Comber let out a shriek.
Instantly the bustle halted in the central structure, and men and women began pouring forth from its doors, bearing longbows, heading for the wall.
Comber was shooting his bow by then, repeatedly, and so was Tonky, letting arrows fly and hardly aiming, for so great was the throng charging from the brush and across the clearing that it was almost impossible to miss.
More villagers scrambled up the wall and took up their bows, and cyclopians fell dead by the dozens.
But the one-eyes, nearly a thousand strong, could afford the losses.
All the wall seemed to groan and creak when the brutish masses slammed against it, setting ladders and chopping at the logs with great axes.
The folk of Menster remained controlled, emptied their quivers and called for more arrows, shooting point-blank at the brutes. But the wall was soon breached, cyclopians scrambling over the top and boring right through, and most of the folk had to drop their bows and take up sword or spear, or whatever was handy that might serve as a club.
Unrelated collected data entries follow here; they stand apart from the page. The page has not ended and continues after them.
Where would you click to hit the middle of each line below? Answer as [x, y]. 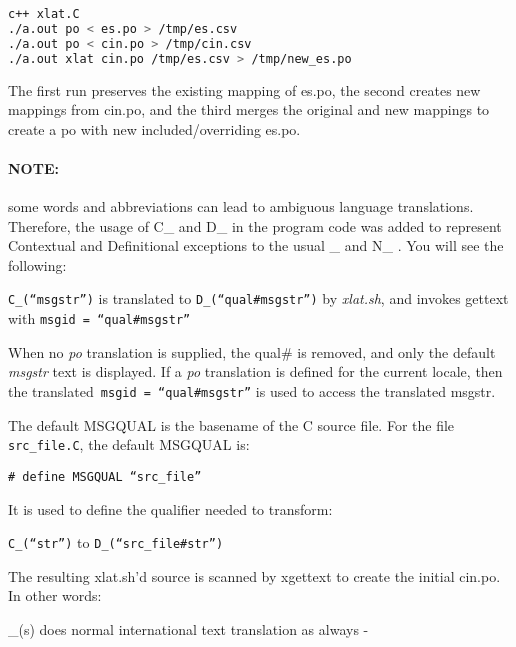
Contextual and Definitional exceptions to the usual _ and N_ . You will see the [256, 245]
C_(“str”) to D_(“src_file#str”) [116, 542]
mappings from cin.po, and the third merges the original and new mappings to [249, 109]
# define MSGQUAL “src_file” [105, 476]
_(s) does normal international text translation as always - [188, 628]
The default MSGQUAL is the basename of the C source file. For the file [231, 424]
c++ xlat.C [44, 14]
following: [37, 264]
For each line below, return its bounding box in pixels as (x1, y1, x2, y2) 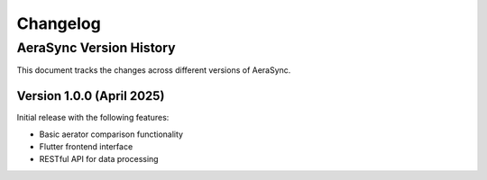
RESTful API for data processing (39, 154, 159, 165)
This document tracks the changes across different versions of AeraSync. (16, 65, 291, 76)
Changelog (16, 13, 101, 33)
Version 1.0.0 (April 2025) (16, 88, 165, 103)
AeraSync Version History (16, 40, 176, 56)
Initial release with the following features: (16, 112, 170, 123)
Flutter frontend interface (39, 141, 133, 152)
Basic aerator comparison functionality (39, 129, 184, 139)
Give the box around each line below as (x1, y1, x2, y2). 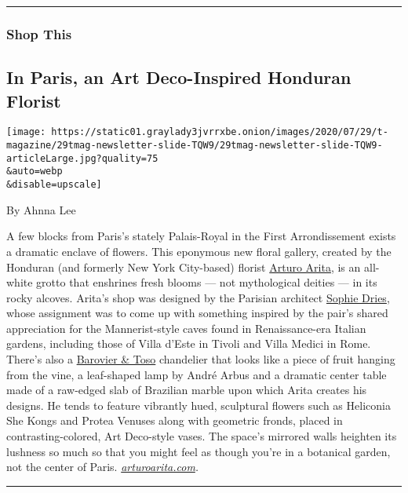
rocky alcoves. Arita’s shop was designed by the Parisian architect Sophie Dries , (6, 289, 390, 305)
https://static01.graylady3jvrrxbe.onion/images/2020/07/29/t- (51, 126, 388, 138)
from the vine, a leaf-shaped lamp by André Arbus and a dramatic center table (6, 366, 387, 382)
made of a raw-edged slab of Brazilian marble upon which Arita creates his (6, 382, 367, 398)
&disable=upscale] (6, 179, 102, 191)
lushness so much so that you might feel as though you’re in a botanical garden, (6, 443, 391, 459)
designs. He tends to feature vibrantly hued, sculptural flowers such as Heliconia (6, 396, 391, 413)
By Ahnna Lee (6, 201, 76, 217)
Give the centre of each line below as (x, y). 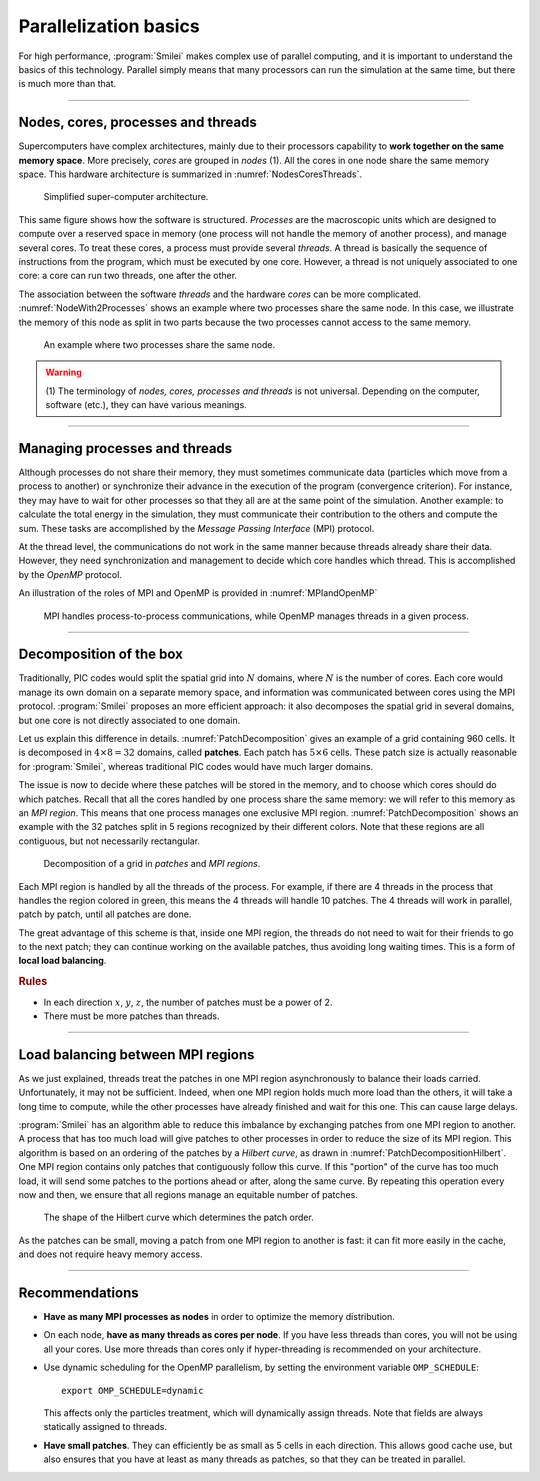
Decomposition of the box (101, 654)
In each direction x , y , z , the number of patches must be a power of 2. (188, 1002)
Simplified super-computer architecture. (126, 197)
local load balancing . (62, 961)
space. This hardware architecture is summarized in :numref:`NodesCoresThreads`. (190, 174)
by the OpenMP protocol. (70, 574)
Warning (63, 372)
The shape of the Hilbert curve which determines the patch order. (178, 1217)
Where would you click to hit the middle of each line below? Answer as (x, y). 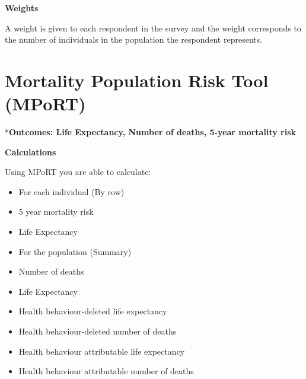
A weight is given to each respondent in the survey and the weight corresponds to (153, 28)
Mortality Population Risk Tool (137, 80)
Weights (22, 8)
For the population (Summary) (75, 251)
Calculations (31, 152)
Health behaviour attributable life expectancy (102, 351)
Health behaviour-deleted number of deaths (98, 331)
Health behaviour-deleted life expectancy (93, 311)
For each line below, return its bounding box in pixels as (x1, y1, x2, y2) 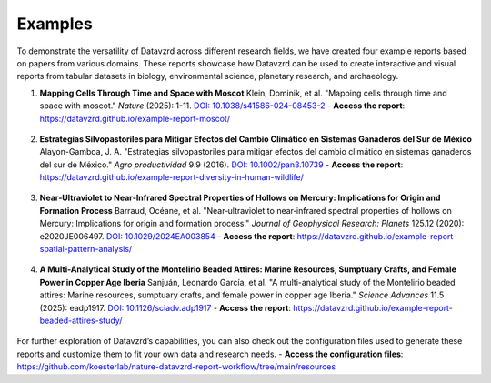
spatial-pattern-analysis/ (39, 244, 133, 255)
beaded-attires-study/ (39, 315, 123, 326)
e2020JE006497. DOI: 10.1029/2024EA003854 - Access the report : (39, 230, 296, 241)
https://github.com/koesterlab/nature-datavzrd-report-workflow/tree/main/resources (16, 361, 336, 372)
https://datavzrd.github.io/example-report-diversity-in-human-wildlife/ (39, 172, 305, 183)
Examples (16, 14, 93, 34)
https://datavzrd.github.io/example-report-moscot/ (39, 113, 231, 124)
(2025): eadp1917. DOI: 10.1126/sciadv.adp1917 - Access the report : (39, 302, 291, 313)
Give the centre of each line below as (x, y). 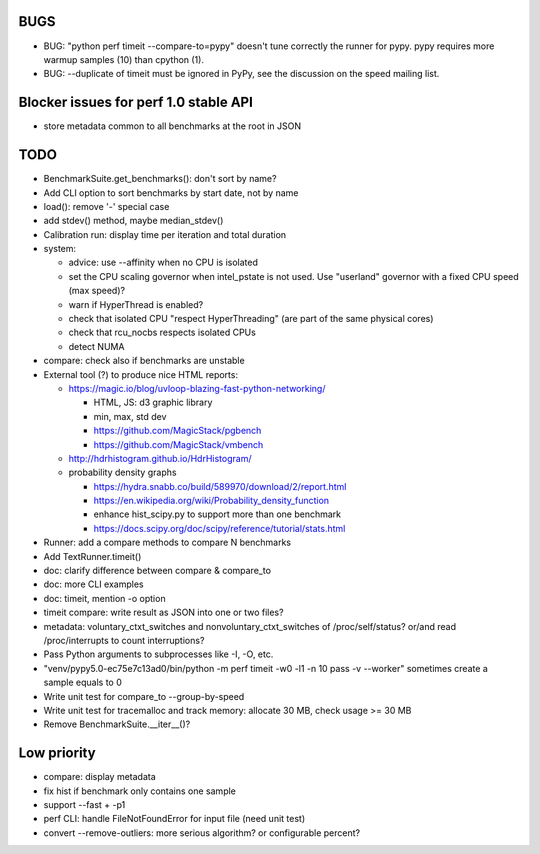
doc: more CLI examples (93, 584)
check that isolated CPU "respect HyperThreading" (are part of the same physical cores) (251, 319)
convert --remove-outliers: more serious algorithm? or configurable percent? (201, 832)
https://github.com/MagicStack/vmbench (178, 444)
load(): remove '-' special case (106, 206)
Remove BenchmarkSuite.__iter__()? (117, 724)
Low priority (57, 753)
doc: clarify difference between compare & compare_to (157, 571)

In close, though, the defenders’ advantage was lost, and so, both sides knew, was Menster.
It was over in a few minutes.
Suddenly Menster, or the utter carnage that had been Menster, was no longer an unnoticed and unremarkable little village to King Brind’Amour, or to anyone living along Eriador’s southern border.
3
Bittersweet
The first slanted rays of the morning sun roused Katerin O’Hale. She looked about her camp, to the gray ashes of the previous night’s fire, to the two horses tethered under a wide elm, and to the other bedroll, already tied up and ready to pack away. That didn’t surprise Katerin; she suspected that her traveling companion had found little sleep.
The weary woman dragged herself out from under the blankets, stood tall, and stretched away the pains of sleeping on hard ground. Her legs were sore, and so were her buttocks. For five days, she and Luthien had ridden hard to the north, across the breadth of Eriador, to the mainland’s northwestern tip. Now, turning her back to the morning sun, Katerin could see the haze from the straits where the Avon Sea met the Dorsal, and through that haze, not so far away, loomed the ghostly gray forms of Isle Bedwydrin’s rolling, melancholy hills.
Home. Both Katerin and Luthien had been raised on the island, the largest in Avonsea, save the mainland and giant Baranduine to the south and west. The two companions had spent nearly all of their lives on Bedwydrin, Luthien in Dun Varna, the largest city and seat of power, and Katerin across the way, on the western shores, in the hardy village of Hale. When she had hit her mid-teens, Katerin had gone to Dun Varna to train as a warrior in the arena, and there she had met Luthien.